(Dataset excerpts)
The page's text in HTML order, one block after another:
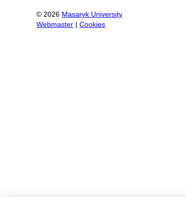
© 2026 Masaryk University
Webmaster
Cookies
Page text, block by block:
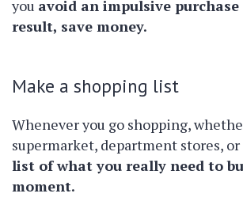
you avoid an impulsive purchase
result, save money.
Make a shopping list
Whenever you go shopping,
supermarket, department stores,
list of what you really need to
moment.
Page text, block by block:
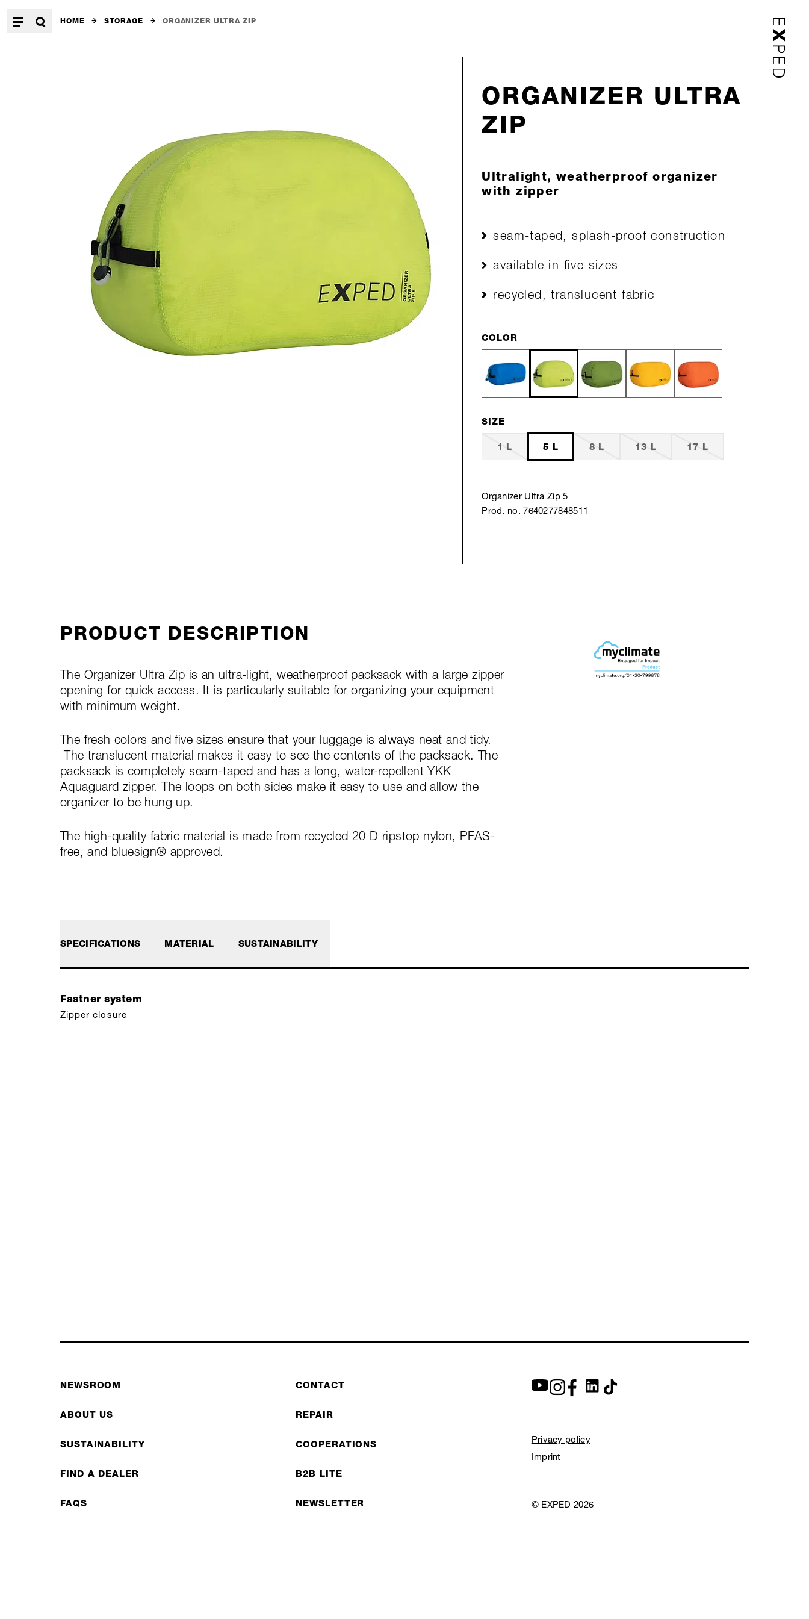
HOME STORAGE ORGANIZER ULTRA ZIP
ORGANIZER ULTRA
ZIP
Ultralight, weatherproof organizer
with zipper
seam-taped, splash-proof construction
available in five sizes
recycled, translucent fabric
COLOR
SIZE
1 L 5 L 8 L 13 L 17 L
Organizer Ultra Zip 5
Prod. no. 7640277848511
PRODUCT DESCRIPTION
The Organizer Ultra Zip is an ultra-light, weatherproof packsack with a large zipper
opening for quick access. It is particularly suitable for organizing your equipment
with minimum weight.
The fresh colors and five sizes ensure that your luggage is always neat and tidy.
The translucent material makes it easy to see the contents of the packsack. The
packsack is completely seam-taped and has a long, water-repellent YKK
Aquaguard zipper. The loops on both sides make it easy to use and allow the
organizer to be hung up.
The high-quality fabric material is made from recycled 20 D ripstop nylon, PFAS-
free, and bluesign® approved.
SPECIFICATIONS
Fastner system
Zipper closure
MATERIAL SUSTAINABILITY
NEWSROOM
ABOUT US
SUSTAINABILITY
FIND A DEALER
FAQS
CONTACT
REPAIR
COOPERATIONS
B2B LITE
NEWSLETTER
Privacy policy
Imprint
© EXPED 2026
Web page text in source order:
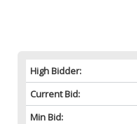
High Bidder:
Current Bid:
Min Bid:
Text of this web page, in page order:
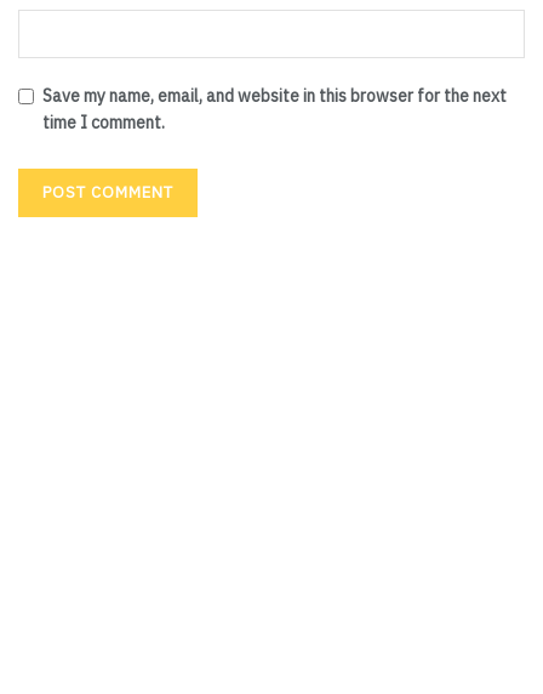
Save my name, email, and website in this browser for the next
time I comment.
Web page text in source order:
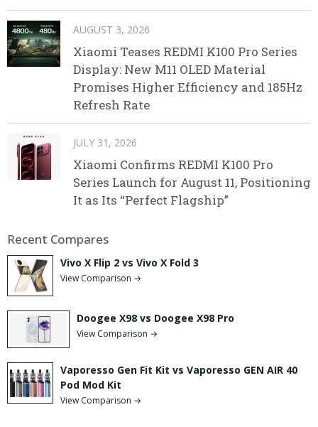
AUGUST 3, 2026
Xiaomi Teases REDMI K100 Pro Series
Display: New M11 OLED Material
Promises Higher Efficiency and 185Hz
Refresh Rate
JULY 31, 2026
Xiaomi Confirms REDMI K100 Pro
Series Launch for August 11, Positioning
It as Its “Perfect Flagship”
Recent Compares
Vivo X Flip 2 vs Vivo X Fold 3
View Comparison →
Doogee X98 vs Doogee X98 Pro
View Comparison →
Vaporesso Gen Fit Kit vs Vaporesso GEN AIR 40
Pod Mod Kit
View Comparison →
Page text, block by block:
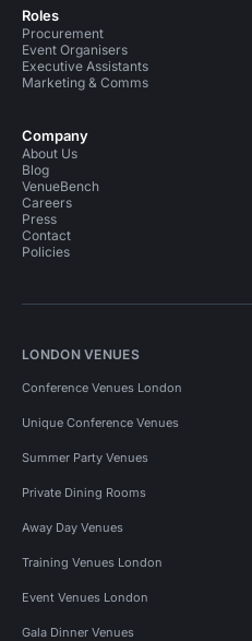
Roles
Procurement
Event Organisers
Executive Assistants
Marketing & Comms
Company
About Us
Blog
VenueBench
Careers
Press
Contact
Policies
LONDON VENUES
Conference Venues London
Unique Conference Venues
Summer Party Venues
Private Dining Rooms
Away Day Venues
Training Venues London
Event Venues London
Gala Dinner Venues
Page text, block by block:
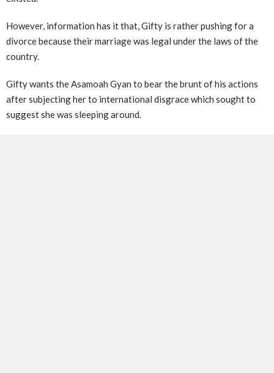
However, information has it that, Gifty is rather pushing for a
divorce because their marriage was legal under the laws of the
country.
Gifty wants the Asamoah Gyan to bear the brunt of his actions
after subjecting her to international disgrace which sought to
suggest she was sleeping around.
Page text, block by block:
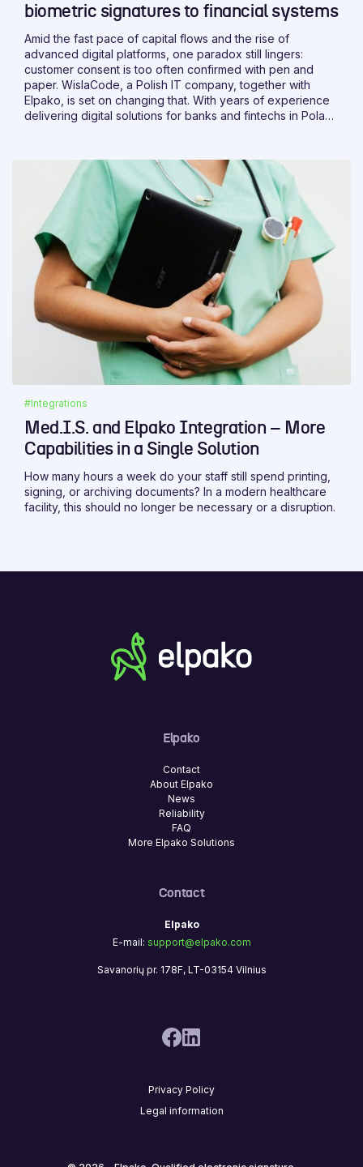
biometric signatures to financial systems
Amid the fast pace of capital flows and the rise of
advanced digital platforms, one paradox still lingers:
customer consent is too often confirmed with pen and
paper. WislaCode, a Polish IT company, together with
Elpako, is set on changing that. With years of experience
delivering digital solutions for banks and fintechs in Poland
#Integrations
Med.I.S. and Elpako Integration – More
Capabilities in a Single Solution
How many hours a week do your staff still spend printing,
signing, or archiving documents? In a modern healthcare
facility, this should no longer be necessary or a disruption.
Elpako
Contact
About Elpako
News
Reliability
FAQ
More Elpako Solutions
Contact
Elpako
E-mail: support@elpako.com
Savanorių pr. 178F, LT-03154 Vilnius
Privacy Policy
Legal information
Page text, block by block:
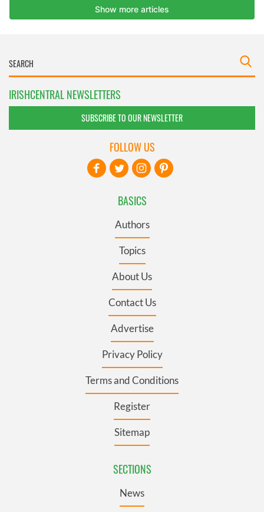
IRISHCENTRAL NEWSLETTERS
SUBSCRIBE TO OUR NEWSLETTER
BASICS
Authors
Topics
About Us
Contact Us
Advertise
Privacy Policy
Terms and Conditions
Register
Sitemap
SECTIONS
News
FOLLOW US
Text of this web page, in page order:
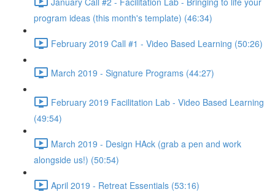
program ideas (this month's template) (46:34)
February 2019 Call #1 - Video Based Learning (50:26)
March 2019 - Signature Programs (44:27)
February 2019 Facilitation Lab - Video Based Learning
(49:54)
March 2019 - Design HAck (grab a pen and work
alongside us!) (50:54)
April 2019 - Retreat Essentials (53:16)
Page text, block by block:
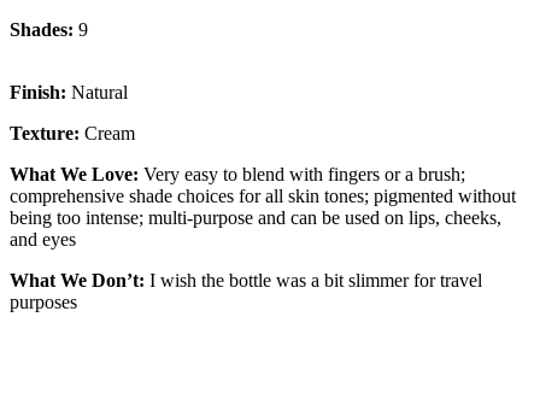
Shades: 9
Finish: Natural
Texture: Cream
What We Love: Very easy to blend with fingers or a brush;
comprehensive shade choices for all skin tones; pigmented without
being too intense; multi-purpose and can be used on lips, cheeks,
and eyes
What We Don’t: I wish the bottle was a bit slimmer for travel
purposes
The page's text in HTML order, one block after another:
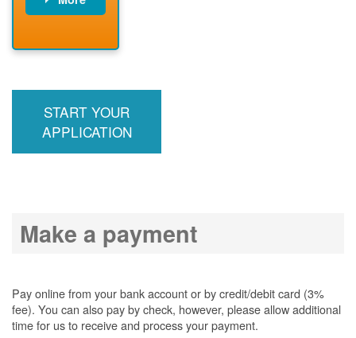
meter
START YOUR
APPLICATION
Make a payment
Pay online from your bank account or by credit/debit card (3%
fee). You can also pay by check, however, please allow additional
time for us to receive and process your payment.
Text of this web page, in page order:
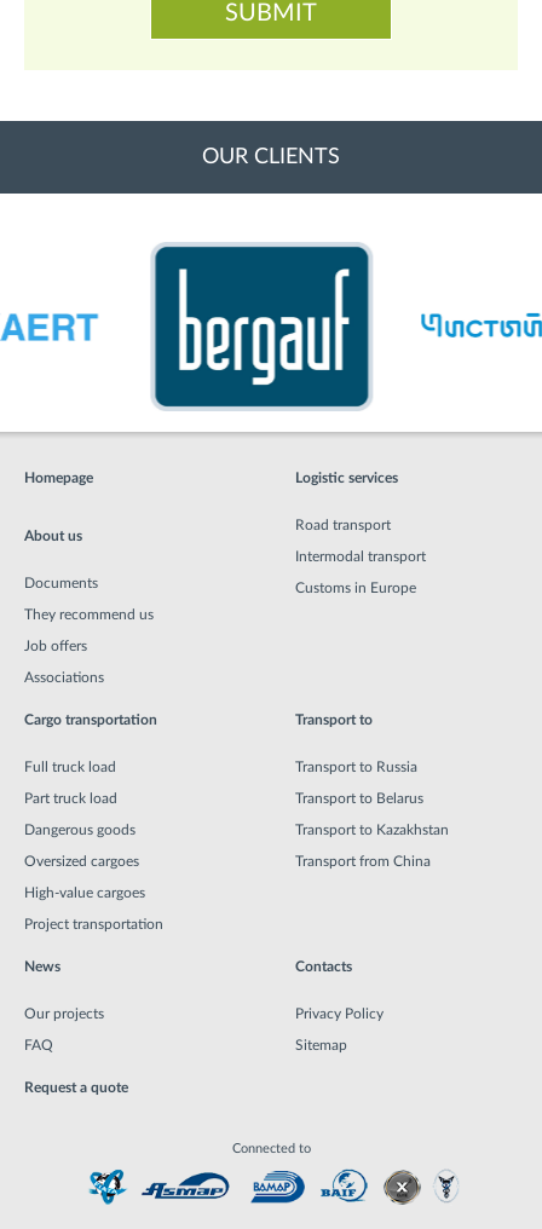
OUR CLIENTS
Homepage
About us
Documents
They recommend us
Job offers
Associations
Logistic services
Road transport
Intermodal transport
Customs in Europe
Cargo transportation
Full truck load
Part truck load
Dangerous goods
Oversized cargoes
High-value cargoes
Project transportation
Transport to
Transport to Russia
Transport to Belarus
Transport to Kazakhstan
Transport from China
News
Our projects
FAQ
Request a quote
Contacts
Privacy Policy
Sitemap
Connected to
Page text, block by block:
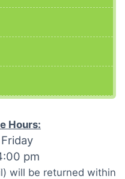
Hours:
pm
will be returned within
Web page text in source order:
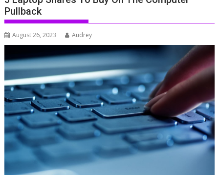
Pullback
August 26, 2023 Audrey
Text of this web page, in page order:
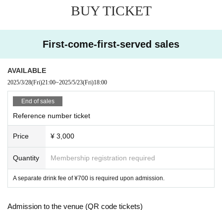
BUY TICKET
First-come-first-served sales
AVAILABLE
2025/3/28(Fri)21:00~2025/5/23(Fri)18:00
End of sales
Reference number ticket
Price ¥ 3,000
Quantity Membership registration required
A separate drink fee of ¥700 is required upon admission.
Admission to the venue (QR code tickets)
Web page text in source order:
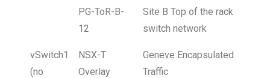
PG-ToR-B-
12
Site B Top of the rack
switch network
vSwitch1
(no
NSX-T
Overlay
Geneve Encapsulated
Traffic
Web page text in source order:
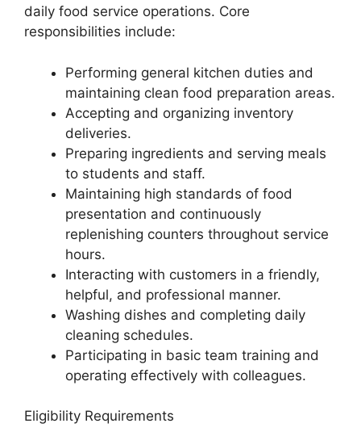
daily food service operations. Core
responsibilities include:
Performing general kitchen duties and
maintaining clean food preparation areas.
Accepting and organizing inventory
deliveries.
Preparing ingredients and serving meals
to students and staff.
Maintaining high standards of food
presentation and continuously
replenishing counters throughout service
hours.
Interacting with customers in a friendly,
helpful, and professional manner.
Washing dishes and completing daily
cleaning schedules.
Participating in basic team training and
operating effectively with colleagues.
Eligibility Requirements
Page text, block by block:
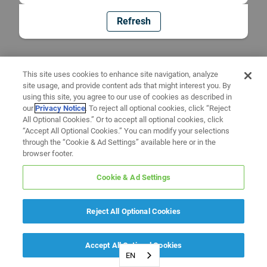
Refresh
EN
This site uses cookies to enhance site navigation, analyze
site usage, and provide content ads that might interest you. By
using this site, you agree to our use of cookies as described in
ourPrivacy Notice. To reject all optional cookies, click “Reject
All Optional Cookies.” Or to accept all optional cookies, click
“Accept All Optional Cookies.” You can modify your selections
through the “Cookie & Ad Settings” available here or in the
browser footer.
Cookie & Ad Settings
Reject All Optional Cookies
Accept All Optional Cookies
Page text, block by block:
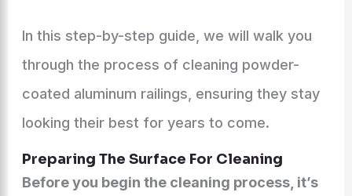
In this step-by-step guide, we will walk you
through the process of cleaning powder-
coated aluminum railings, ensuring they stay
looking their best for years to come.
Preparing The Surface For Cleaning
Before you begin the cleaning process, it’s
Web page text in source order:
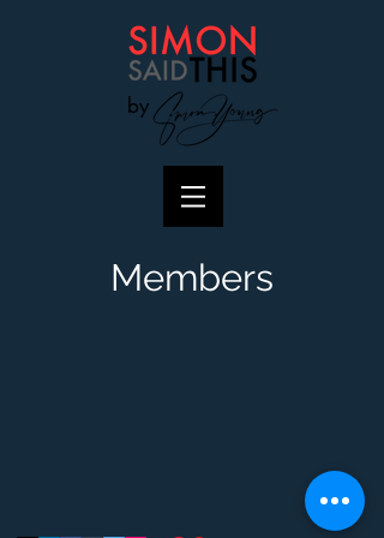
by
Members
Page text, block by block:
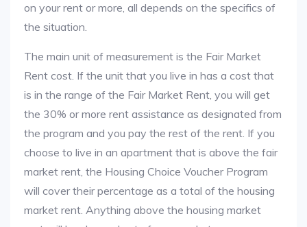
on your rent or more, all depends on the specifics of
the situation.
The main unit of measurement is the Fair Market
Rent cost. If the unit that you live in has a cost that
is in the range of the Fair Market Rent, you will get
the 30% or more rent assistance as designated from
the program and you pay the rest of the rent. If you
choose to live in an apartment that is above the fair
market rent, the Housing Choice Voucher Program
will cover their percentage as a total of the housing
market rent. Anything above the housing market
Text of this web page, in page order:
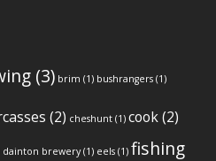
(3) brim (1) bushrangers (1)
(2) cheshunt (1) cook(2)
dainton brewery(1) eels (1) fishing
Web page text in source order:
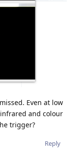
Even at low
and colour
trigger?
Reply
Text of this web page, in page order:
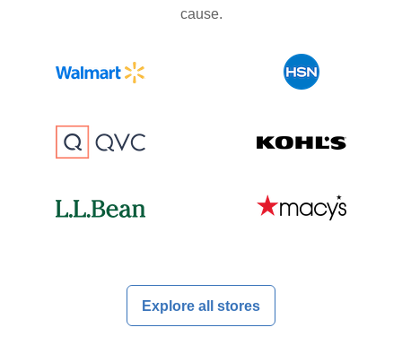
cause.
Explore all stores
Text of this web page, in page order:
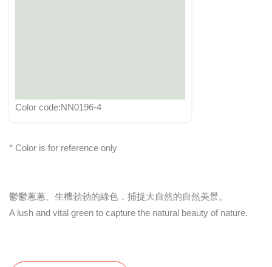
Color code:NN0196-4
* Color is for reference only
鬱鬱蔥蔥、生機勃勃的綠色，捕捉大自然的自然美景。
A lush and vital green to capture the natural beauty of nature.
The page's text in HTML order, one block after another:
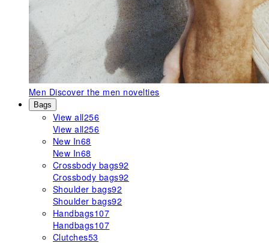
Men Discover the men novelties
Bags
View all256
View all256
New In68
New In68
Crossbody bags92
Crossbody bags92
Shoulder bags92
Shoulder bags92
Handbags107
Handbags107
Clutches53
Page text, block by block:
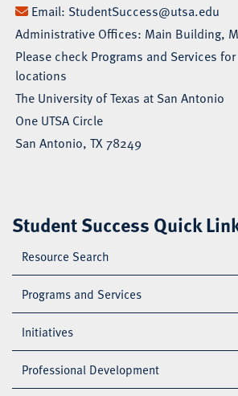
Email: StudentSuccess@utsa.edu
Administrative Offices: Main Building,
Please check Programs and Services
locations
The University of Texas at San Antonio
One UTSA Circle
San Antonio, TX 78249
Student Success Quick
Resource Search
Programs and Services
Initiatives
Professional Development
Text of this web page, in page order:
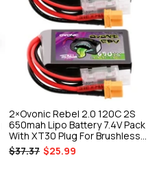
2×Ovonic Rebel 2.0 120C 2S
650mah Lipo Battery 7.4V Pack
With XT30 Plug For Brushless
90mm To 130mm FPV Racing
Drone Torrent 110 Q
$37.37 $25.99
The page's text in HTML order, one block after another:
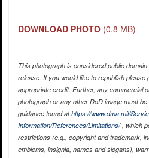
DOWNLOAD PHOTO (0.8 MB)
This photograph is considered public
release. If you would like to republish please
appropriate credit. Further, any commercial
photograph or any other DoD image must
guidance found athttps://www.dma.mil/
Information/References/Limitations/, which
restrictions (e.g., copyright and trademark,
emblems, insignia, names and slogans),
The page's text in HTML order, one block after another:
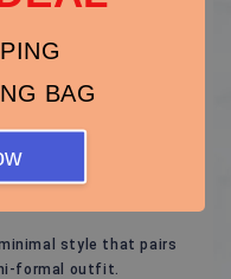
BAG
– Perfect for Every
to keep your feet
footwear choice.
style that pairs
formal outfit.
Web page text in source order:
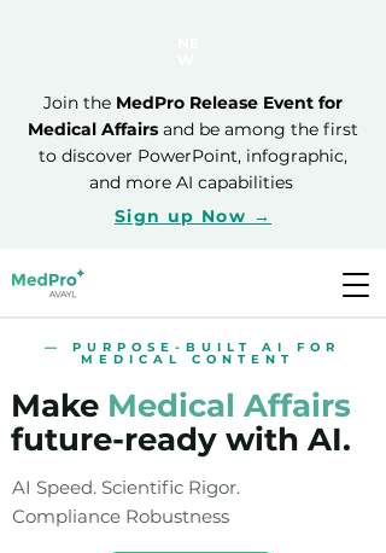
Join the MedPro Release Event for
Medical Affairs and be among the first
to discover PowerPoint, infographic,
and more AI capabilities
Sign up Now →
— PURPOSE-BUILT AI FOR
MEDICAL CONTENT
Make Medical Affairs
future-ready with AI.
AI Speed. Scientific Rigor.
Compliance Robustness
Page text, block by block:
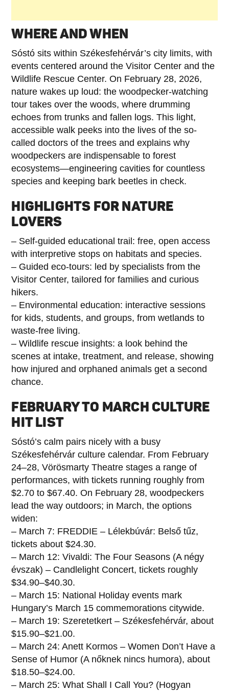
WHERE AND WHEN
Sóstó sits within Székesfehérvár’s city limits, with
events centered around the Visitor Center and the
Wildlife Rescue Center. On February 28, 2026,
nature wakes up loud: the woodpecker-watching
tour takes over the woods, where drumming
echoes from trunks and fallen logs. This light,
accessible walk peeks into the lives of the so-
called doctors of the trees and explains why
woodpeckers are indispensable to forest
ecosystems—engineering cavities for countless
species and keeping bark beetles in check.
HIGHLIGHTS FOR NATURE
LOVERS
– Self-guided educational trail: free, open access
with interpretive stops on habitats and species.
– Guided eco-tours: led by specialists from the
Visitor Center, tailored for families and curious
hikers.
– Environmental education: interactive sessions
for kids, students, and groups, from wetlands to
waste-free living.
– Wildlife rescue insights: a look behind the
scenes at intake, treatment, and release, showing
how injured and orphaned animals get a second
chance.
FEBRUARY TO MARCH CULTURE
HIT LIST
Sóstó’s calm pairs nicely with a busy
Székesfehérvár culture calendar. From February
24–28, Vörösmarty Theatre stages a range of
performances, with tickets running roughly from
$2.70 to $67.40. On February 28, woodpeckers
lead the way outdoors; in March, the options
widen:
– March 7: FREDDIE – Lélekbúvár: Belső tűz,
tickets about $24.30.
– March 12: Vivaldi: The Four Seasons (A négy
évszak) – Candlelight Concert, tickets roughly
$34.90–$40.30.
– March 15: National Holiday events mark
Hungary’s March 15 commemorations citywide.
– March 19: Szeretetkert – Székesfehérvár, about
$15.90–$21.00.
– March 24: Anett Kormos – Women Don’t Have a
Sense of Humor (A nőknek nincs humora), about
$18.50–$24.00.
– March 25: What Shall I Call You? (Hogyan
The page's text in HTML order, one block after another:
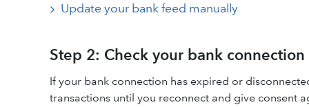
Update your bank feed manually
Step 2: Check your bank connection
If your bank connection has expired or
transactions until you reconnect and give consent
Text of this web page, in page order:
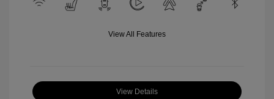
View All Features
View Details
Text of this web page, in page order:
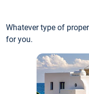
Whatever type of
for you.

Required action
Read through the entries and copy every line that includes "Antonio".

Solved exercise
The University of Texas at San Antonio
San Antonio, TX 78249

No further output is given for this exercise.